When the wizard returned he at once asked for the egg. This time it was spotless. "You have passed the test," he said to the third sister. "You shall be my bride." ("And second prize," said Sally, to herself this time, "is two weeks in Niagara Falls.") The wizard no longer had any power over her, and had to do whatever she asked. There was more, about how the wizard met his come-uppance and was burned to death, but Sally already knew which features stood out for her.
At first she thought the most important thing in the story was the forbidden room. What would she put in the forbidden room, in her present-day realistic version? Certainly not chopped-up women. It wasn't that they were too unrealistic, but they were certainly too sick, as well as being too obvious. She wanted to do something more clever. She thought it might be a good idea to have the curious woman open the door and find nothing there a
t all, but after mulling it over she set this notion aside. It would leave her with the problem of why the wizard would have a forbidden room in which he kept nothing.

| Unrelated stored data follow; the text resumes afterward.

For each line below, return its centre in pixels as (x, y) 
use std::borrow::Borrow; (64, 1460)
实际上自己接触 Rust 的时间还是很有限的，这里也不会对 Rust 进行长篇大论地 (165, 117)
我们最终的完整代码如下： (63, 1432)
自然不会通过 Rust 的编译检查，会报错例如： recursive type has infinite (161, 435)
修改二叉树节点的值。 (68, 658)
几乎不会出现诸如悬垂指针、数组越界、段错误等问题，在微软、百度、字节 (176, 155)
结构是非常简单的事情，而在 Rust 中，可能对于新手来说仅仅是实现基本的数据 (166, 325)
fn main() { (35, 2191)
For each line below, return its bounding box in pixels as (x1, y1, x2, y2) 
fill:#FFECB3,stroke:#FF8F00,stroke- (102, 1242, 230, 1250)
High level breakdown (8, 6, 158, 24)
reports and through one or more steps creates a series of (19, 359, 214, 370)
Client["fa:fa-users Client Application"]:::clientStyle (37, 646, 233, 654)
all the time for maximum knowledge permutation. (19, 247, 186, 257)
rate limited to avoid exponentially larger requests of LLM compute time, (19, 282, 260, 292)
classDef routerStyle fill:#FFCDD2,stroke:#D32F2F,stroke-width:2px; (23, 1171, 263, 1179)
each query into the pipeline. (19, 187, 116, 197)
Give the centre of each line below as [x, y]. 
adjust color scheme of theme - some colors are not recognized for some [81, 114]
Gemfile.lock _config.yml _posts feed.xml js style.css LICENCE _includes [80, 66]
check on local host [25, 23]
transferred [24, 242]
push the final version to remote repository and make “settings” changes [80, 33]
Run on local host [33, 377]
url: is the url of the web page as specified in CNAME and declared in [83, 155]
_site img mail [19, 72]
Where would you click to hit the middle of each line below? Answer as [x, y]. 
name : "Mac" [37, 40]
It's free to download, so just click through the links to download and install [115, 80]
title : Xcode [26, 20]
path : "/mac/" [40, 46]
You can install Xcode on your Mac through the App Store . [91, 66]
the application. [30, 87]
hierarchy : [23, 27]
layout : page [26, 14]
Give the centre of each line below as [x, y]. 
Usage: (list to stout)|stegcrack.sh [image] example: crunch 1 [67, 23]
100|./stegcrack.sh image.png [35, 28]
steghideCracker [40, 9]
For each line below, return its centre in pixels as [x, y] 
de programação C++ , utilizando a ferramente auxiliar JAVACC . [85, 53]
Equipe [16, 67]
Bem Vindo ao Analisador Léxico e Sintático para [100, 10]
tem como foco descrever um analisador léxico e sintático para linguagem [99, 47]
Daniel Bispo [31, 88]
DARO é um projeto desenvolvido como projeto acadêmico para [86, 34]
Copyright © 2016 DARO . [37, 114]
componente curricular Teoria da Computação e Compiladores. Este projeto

That was the way she was thinking right after she got the assignment, which was a full two weeks ago. So far she's written nothing. The great temptation is to cast herself in the role of the cunning heroine, but again it's too predictable. And Ed certainly isn't the wizard; he's nowhere near sinister enough. If Ed were the wizard, the room would contain a forest, some ailing plants and feeble squirrels, and Ed himself, fixing them up; but then, if it were Ed the room wouldn't even be locked, and there would be no story.
Now, as she sits at her desk, fiddling with her felt-tip pen, it comes to Sally that the intriguing thing about the story, the thing she should fasten on, is the egg. Why an egg? From the night course in Comparative Folklore she took four years ago, she remembers that the egg can be a fertility symbol, or a necessary object in African spells, or something the world hatched out of. Maybe in this story it's a symbol of virginity, and that is why the wizard requires it unbloodied. Women with dirty eggs get murdered, those with clean ones get married.
But this isn't useful either. The concept is so outmoded. Sally doesn't see how she can transpose it into real life without making it ridiculous, unless she sets the story in, for instance, an immigrant Portuguese family, and what would she know about that?
Sally opens the drawer of her desk and hunts around in it for her nail file. As she's doing this, she gets the brilliant idea of writing the story from the point of view of the egg. Other people will do the other things: the clever girl, the wizard, the two blundering sisters, who weren't smart enough to lie, and who will have problems afterwards, because of the thin red lines running all over their bodies, from where their parts joined together. But no one will think of the egg. How does it feel, to be the innocent and passive cause of so much misfortune?